The other adult industry plaintiffs are performers Kayden Kross and Logan Pierce.

"Overturning this law is something I feel very passionate about. I believe the industry's current testing system works well," Steven Hirsch, founder and co-chairman of Vivid, said in a written statement.

"Since 2004 over 300,000 explicit scenes have been filmed

with zero HIV transmission. The new law makes no sense and it imposes a government licensing regime on making films that are protected by the Constitution."

Cambria said that it will also force companies out to other counties and countries where there are no restrictions on the industry.

The adult-film industry has been contemplating filing suit since last November's election.

Named as defendants are the County of Los Angeles, District Attorney Jackie Lacey and Dr. Jonathan Fielding, director of the Los Angeles County Department of Public Health.

"The county has not yet had a chance to review the lawsuit in any detail, so we won't have a comment or reaction at this time," county spokesman David Sommers said in an email Friday.
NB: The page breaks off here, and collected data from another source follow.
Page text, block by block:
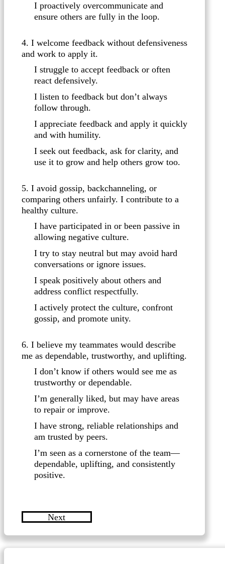
I proactively overcommunicate and
ensure others are fully in the loop.
4. I welcome feedback without defensiveness
and work to apply it.
I struggle to accept feedback or often
react defensively.
I listen to feedback but don’t always
follow through.
I appreciate feedback and apply it quickly
and with humility.
I seek out feedback, ask for clarity, and
use it to grow and help others grow too.
5. I avoid gossip, backchanneling, or
comparing others unfairly. I contribute to a
healthy culture.
I have participated in or been passive in
allowing negative culture.
I try to stay neutral but may avoid hard
conversations or ignore issues.
I speak positively about others and
address conflict respectfully.
I actively protect the culture, confront
gossip, and promote unity.
6. I believe my teammates would describe
me as dependable, trustworthy, and uplifting.
I don’t know if others would see me as
trustworthy or dependable.
I’m generally liked, but may have areas
to repair or improve.
I have strong, reliable relationships and
am trusted by peers.
I’m seen as a cornerstone of the team—
dependable, uplifting, and consistently
positive.
Next
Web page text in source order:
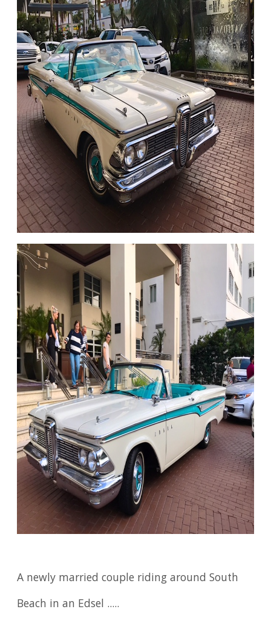
A newly married couple riding around South
Beach in an Edsel .....
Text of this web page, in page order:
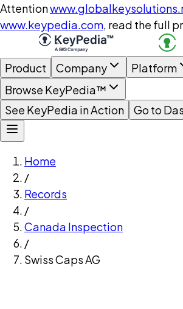
Attention
www.keypedia.com, read the full
Product Company Platform
Browse KeyPedia™
See KeyPedia in Action
Go to
Home
/
Records
/
Canada Inspection
/
Swiss Caps AG
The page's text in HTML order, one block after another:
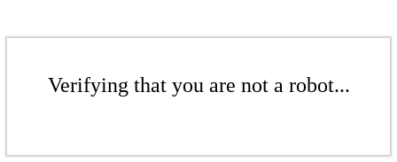
Verifying that you are not a robot...
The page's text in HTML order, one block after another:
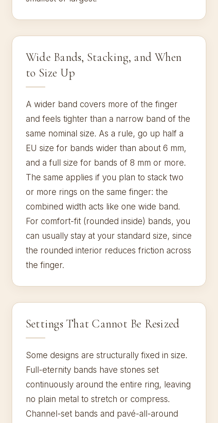
Wide Bands, Stacking, and When
to Size Up
A wider band covers more of the finger
and feels tighter than a narrow band of the
same nominal size. As a rule, go up half a
EU size for bands wider than about 6 mm,
and a full size for bands of 8 mm or more.
The same applies if you plan to stack two
or more rings on the same finger: the
combined width acts like one wide band.
For comfort-fit (rounded inside) bands, you
can usually stay at your standard size, since
the rounded interior reduces friction across
the finger.
Settings That Cannot Be Resized
Some designs are structurally fixed in size.
Full-eternity bands have stones set
continuously around the entire ring, leaving
no plain metal to stretch or compress.
Channel-set bands and pavé-all-around
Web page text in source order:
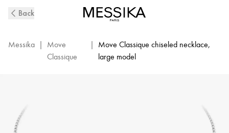
Classique
Diamond
Messika
14667-
Back
Messika |
Move
Classique
|
Move Classique chiseled necklace,
large model
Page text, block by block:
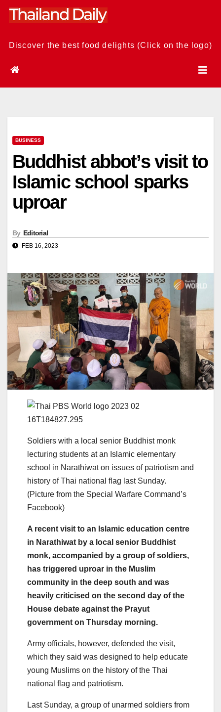
Skip
Discover the best food delights (Click on the logo)
BUSINESS
Buddhist abbot’s visit to
Islamic school sparks
uproar
By Editorial
FEB 16, 2023
Soldiers with a local senior Buddhist monk
lecturing students at an Islamic elementary
school in Narathiwat on issues of patriotism and
history of Thai national flag last Sunday.
(Picture from the Special Warfare Command’s
Facebook)
A recent visit to an Islamic education centre
in Narathiwat by a local senior Buddhist
monk, accompanied by a group of soldiers,
has triggered uproar in the Muslim
community in the deep south and was
heavily criticised on the second day of the
House debate against the Prayut
government on Thursday morning.
Army officials, however, defended the visit,
which they said was designed to help educate
young Muslims on the history of the Thai
national flag and patriotism.
Last Sunday, a group of unarmed soldiers from
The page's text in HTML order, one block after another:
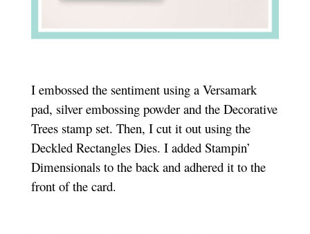
I embossed the sentiment using a Versamark
pad, silver embossing powder and the Decorative
Trees stamp set. Then, I cut it out using the
Deckled Rectangles Dies. I added Stampin’
Dimensionals to the back and adhered it to the
front of the card.
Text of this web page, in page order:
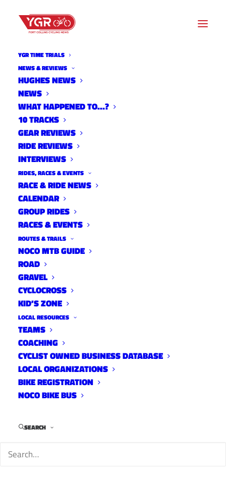
YGR TIME TRIALS
NEWS & REVIEWS
HUGHES NEWS
NEWS
WHAT HAPPENED TO…?
10 TRACKS
GEAR REVIEWS
RIDE REVIEWS
INTERVIEWS
RIDES, RACES & EVENTS
RACE & RIDE NEWS
CALENDAR
GROUP RIDES
RACES & EVENTS
ROUTES & TRAILS
NOCO MTB GUIDE
ROAD
GRAVEL
CYCLOCROSS
KID’S ZONE
LOCAL RESOURCES
TEAMS
COACHING
CYCLIST OWNED BUSINESS DATABASE
LOCAL ORGANIZATIONS
BIKE REGISTRATION
NOCO BIKE BUS
SEARCH
15ISH QUESTIONS WITH
STEVE STEFKO- HUNDO IN
THE HOOD EDITION
On Saturday, May 9th, starting at 7am 1st City
miles on his neighborhood 1/4 mile loop as a
We checked in with Steve to get some answers
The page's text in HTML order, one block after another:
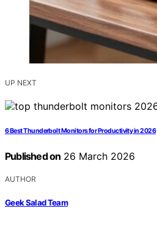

The push for Measure B was led by the AIDS Healthcare Foundation, which issued a statement Friday saying the measure is not directed at First Amendment rights but safety in a commercial enterprise.

"Their First Amendment claims will likely ring hollow with the court," Tom Myers, chief of public affairs and general counsel for the foundation, said in a statement.

"In non-adult films, we don't let people take chances that can harm themselves or others, with pyrotechnics, for example, just because they feel their creativity or expression would be stifled."

Cambria said he is now waiting for the county to respond to his clients' claims.

"We will try to bring this to a swift resolution and we hope in the next three to five months we can get a ruling on the merits," he said.